Abschied von Helga Penz: Eine Kämpferin gegen das Vergessen
Foto v.l.n.r.: Männerorden-Vorsitzender Abt em. Christian Haidinger, Frauenorden-Präsidentin Sr. Beatrix Mayrhofer, Helga Penz und der ehemalige Männerorden-Vorsitzende Propst Maximilian Fürnsinn vom Stift Herzogenburg. (c) Magdalena Schauer/Ordensgemeinschaften Österreich.
Mit dem Stift Herzogenburg ist Helga Penz tief verbunden; seit 1999 war sie dort als Archivarin tätig. Das ist auch der Grund, warum sie dort ihre Abschiedsfeier veranstaltete. Nach einer Festmesse, die vom „Hausherrn“ und ehemaligen Vorsitzenden der Superiorenkonferenz Propst Maximilian Fürnsinn geleitet wurde, waren die Festgäste in den Pfarrsaal gebeten worden.
Sr. Beatrix Mayrhofer: Helga Penz ist das Lesezeichen der Ordensgemeinschaften
In ihrer Dankesrede erinnerte sich Frauenorden-Präsidentin Sr.
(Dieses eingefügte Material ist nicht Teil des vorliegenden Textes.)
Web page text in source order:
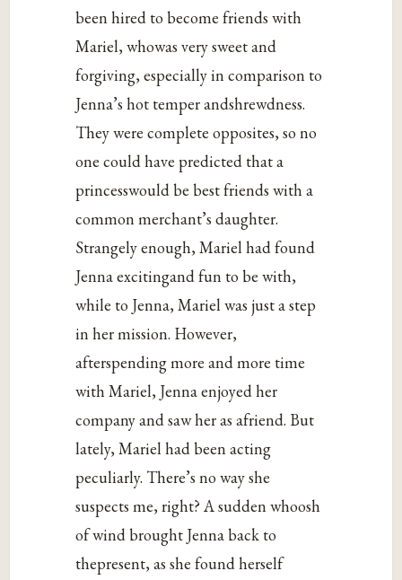
been hired to become friends with
Mariel, whowas very sweet and
forgiving, especially in comparison to
Jenna’s hot temper andshrewdness.
They were complete opposites, so no
one could have predicted that a
princesswould be best friends with a
common merchant’s daughter.
Strangely enough, Mariel had found
Jenna excitingand fun to be with,
while to Jenna, Mariel was just a step
in her mission. However,
afterspending more and more time
with Mariel, Jenna enjoyed her
company and saw her as afriend. But
lately, Mariel had been acting
peculiarly. There’s no way she
suspects me, right? A sudden whoosh
of wind brought Jenna back to
thepresent, as she found herself
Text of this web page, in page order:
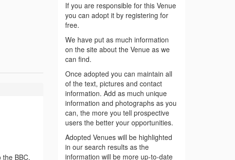
BBC,
If you are responsible for this Venue
you can adopt it by registering for
free.
We have put as much information
on the site about the Venue as we
can find.
Once adopted you can maintain all
of the text, pictures and contact
information. Add as much unique
information and photographs as you
can, the more you tell prospective
users the better your opportunities.
Adopted Venues will be highlighted
in our search results as the
information will be more up-to-date
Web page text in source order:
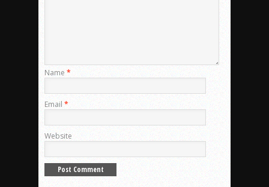
Name *
Email *
Website
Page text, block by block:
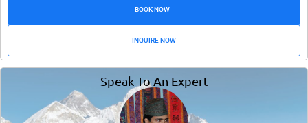
BOOK NOW
INQUIRE NOW
Speak To An Expert
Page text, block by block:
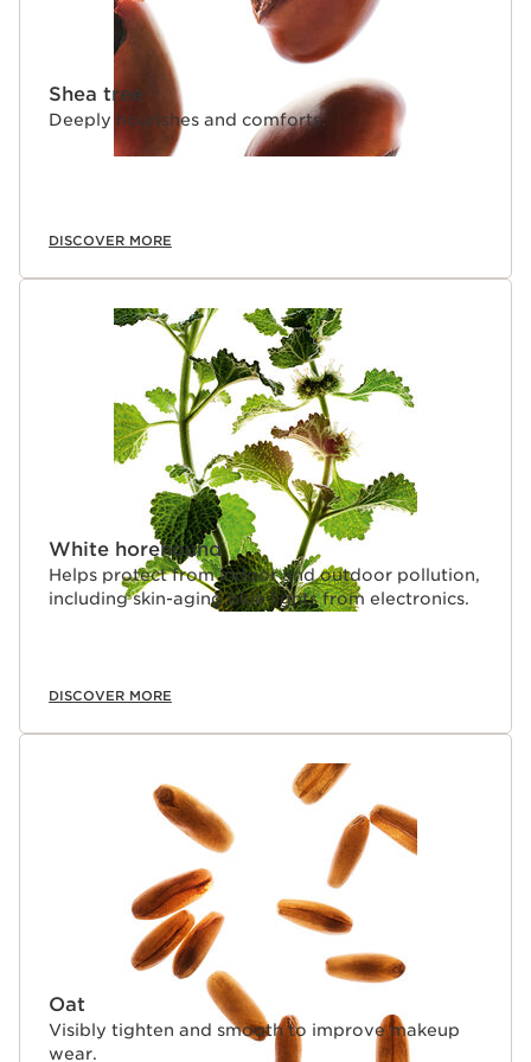
Shea tree
Deeply nourishes and comforts.
DISCOVER MORE
White horehound
Helps protect from indoor and outdoor pollution,
including skin-aging blue lights from electronics.
DISCOVER MORE
Oat
Visibly tighten and smooth to improve makeup
wear.
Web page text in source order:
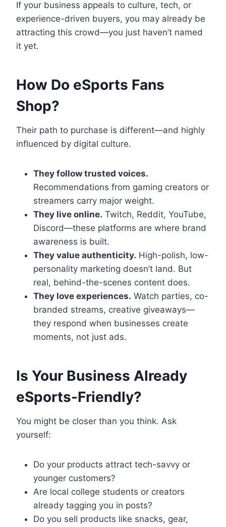
If your business appeals to culture, tech, or
experience-driven buyers, you may already be
attracting this crowd—you just haven’t named
it yet.
How Do eSports Fans
Shop?
Their path to purchase is different—and highly
influenced by digital culture.
They follow trusted voices.
Recommendations from gaming creators or
streamers carry major weight.
They live online. Twitch, Reddit, YouTube,
Discord—these platforms are where brand
awareness is built.
They value authenticity. High-polish, low-
personality marketing doesn’t land. But
real, behind-the-scenes content does.
They love experiences. Watch parties, co-
branded streams, creative giveaways—
they respond when businesses create
moments, not just ads.
Is Your Business Already
eSports-Friendly?
You might be closer than you think. Ask
yourself:
Do your products attract tech-savvy or
younger customers?
Are local college students or creators
already tagging you in posts?
Do you sell products like snacks, gear,
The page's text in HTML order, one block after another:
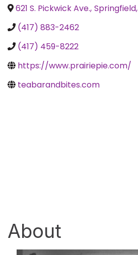
621 S. Pickwick Ave., Springfield,
(417) 883-2462
(417) 459-8222
https://www.prairiepie.com/
teabarandbites.com
About
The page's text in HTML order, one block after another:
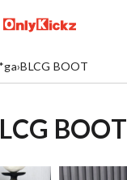
›BLCG BOOT
BOOT
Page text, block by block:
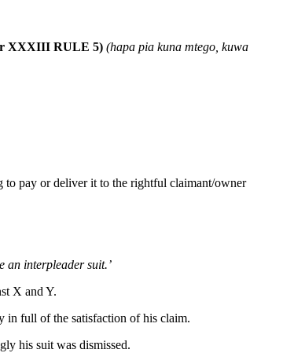
XXXIII RULE 5) (hapa pia kuna mtego, kuwa
to pay or deliver it to the rightful claimant/owner
an interpleader suit.’
X and Y.
in full of the satisfaction of his claim.
his suit was dismissed.
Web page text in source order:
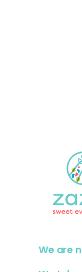
We are
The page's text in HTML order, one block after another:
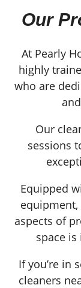
Our
At Pearly
highly
who are
Our
sessions
Equipped
aspects of
space
If you’re in
cleaners
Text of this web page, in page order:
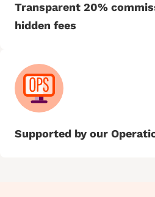
Transparent 20%
hidden fees
Supported by our
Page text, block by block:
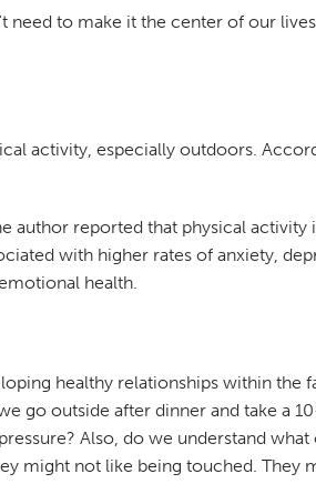
need to make it the center of our
activity, especially outdoors.
author reported that physical
with higher rates of anxiety,
health.
healthy relationships within
go outside after dinner and take a
Also, do we understand
might not like being touched.
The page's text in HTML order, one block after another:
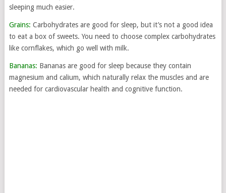
sleeping much easier.
Grains: Carbohydrates are good for sleep, but it’s not a good idea
to eat a box of sweets. You need to choose complex carbohydrates
like cornflakes, which go well with milk.
Bananas: Bananas are good for sleep because they contain
magnesium and calium, which naturally relax the muscles and are
needed for cardiovascular health and cognitive function.
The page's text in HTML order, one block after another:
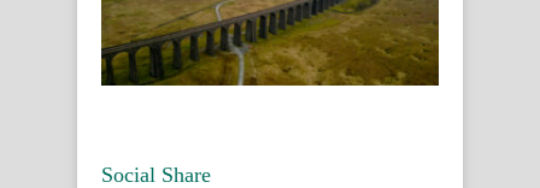
Social Share
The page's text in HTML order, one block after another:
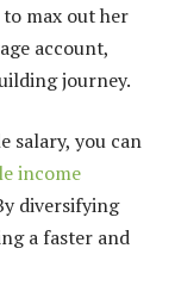
to max out her
account,
journey.
salary, you can
income
diversifying
a faster and
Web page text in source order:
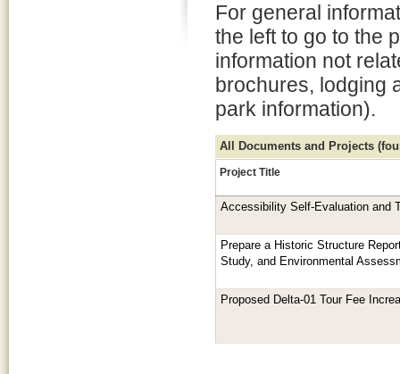
For general
the left to go to the
information not
brochures, lodging
park information).
All Documents and Projects
Project Title
Accessibility Self-Evaluation and
Prepare a Historic Structure
Study, and Environmental
Proposed Delta-01 Tour Fee
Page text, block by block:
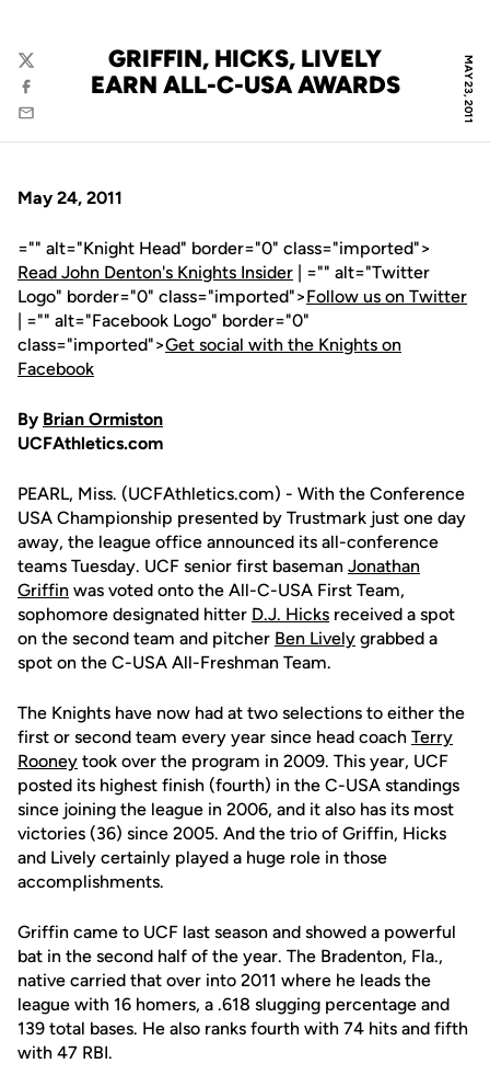
MAY 23, 2011
GRIFFIN, HICKS, LIVELY
EARN ALL-C-USA AWARDS
Twitter
Facebook
Email
May 24, 2011
="" alt="Knight Head" border="0" class="imported">
Read John Denton's Knights Insider | ="" alt="Twitter
Logo" border="0" class="imported">Follow us on Twitter
| ="" alt="Facebook Logo" border="0"
class="imported">Get social with the Knights on
Facebook
By Brian Ormiston
UCFAthletics.com
PEARL, Miss. (UCFAthletics.com) - With the Conference
USA Championship presented by Trustmark just one day
away, the league office announced its all-conference
teams Tuesday. UCF senior first baseman Jonathan
Griffin was voted onto the All-C-USA First Team,
sophomore designated hitter D.J. Hicks received a spot
on the second team and pitcher Ben Lively grabbed a
spot on the C-USA All-Freshman Team.
The Knights have now had at two selections to either the
first or second team every year since head coach Terry
Rooney took over the program in 2009. This year, UCF
posted its highest finish (fourth) in the C-USA standings
since joining the league in 2006, and it also has its most
victories (36) since 2005. And the trio of Griffin, Hicks
and Lively certainly played a huge role in those
accomplishments.
Griffin came to UCF last season and showed a powerful
bat in the second half of the year. The Bradenton, Fla.,
native carried that over into 2011 where he leads the
league with 16 homers, a .618 slugging percentage and
139 total bases. He also ranks fourth with 74 hits and fifth
with 47 RBI.
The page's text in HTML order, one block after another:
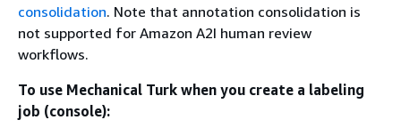
consolidation. Note that annotation consolidation is
not supported for Amazon A2I human review
workflows.
To use Mechanical Turk when you create a labeling
job (console):
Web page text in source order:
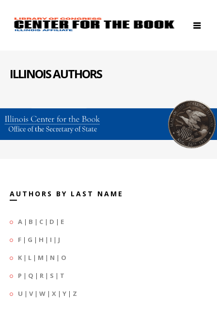
ILLINOIS AUTHORS
AUTHORS BY LAST NAME
A | B | C | D | E
F | G | H | I | J
K | L | M | N | O
P | Q | R | S | T
U | V| W | X | Y | Z
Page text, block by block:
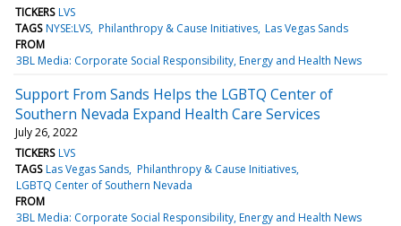
TICKERS LVS
TAGS NYSE:LVS Philanthropy & Cause Initiatives Las Vegas Sands
FROM
3BL Media: Corporate Social Responsibility, Energy and Health News
Support From Sands Helps the LGBTQ Center of
Southern Nevada Expand Health Care Services
July 26, 2022
TICKERS LVS
TAGS Las Vegas Sands Philanthropy & Cause Initiatives
LGBTQ Center of Southern Nevada
FROM
3BL Media: Corporate Social Responsibility, Energy and Health News
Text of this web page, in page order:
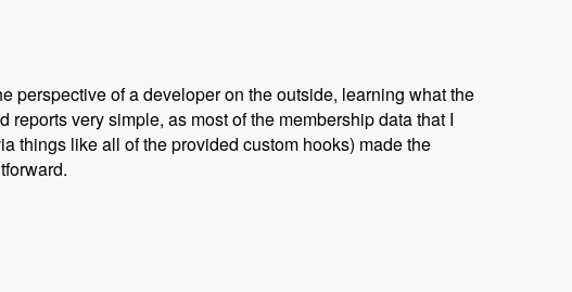
perspective of a developer on the outside, learning what the
very simple, as most of the membership data that I
things like all of the provided custom hooks) made the
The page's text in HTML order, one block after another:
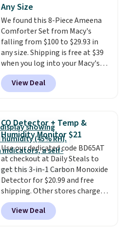
Window AC for $149.99. Sign into
an Amazon Prime account for
free shipping. Otherwise, it adds
$6.
Any Size
We found this 8-Piece Ameena
Comforter Set from Macy's
falling from $100 to $29.93 in
any size. Shipping is free at $39
when you log into your Macy's
account, or it adds $10.95.
a floral pattern but if you
reverse it there's a stripe
has eight. It has solid reviews at
4.3 out of 5 stars.
View Deal
CO Detector + Temp &
Humidity Monitor $21
Use our dedicated code BD65AT
at checkout at Daily Steals to
get this 3-in-1 Carbon Monoxide
Detector for $20.99 and free
shipping. Other stores charge
anywhere from $24.99 to $74.99
for similar detectors. Beyond
carbon monoxide detection, it
View Deal
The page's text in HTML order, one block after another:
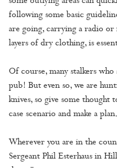
following some basic
are going, carrying a radio
layers of dry clothing, is
Of course, many stalkers
pub! But even so, we are
knives, so give some
case scenario and make a plan.
Wherever you are in the
Sergeant Phil Esterhaus in
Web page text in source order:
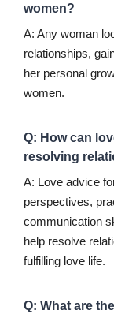
women?
A: Any woman
relationships,
her personal
women.
Q: How can
resolving
A: Love advice
perspectives,
communication
help resolve
fulfilling love life.
Q: What are
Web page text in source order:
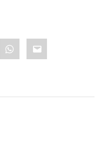
WhatsApp
Email
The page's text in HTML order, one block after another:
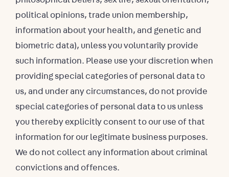
political opinions, trade union membership,
information about your health, and genetic and
biometric data), unless you voluntarily provide
such information. Please use your discretion when
providing special categories of personal data to
us, and under any circumstances, do not provide
special categories of personal data to us unless
you thereby explicitly consent to our use of that
information for our legitimate business purposes.
We do not collect any information about criminal
convictions and offences.
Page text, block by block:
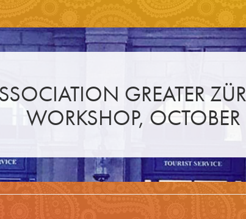
GREATER
WORKSHOP, OCTOBER
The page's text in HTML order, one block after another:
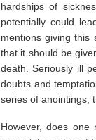
hardships of
potentially could
mentions giving this
that it should be
death. Seriously ill
doubts and
series of anointings,
However, does one
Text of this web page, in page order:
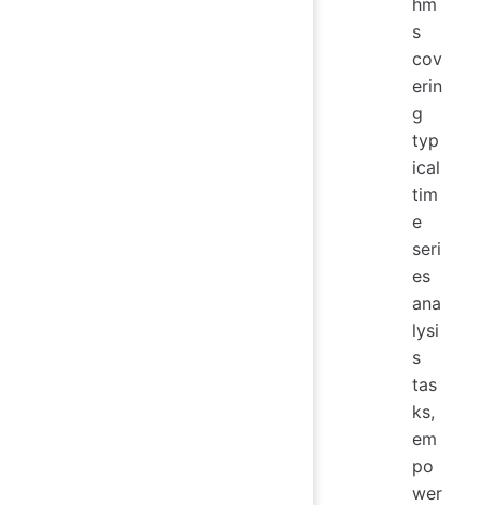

Beatrix Mayrhofer an Gespräch, dass sie vor einiger Zeit mit der Generaloberin der Caritas Socialis geführt hatte. Es ging darum, dass die Demenz zu einem immer größeren Problem in der Gesellschaft werde. Das große Vergessen würde immer zu einer Volkskrankheit mutieren. Doch: „Das Vergessen könnte auch zu einer Krankheit der Gesellschaft werden. Denn es gibt auch das soziale Vergessen, das spirituelle, das kulturelle. Es gibt auch die Gefahr eines kollektiven Vergessens unserer Geschichte. Es bedroht uns die Demenz des Geistes“, warnte die Frauenorden-Präsidentin in ihrer Rede.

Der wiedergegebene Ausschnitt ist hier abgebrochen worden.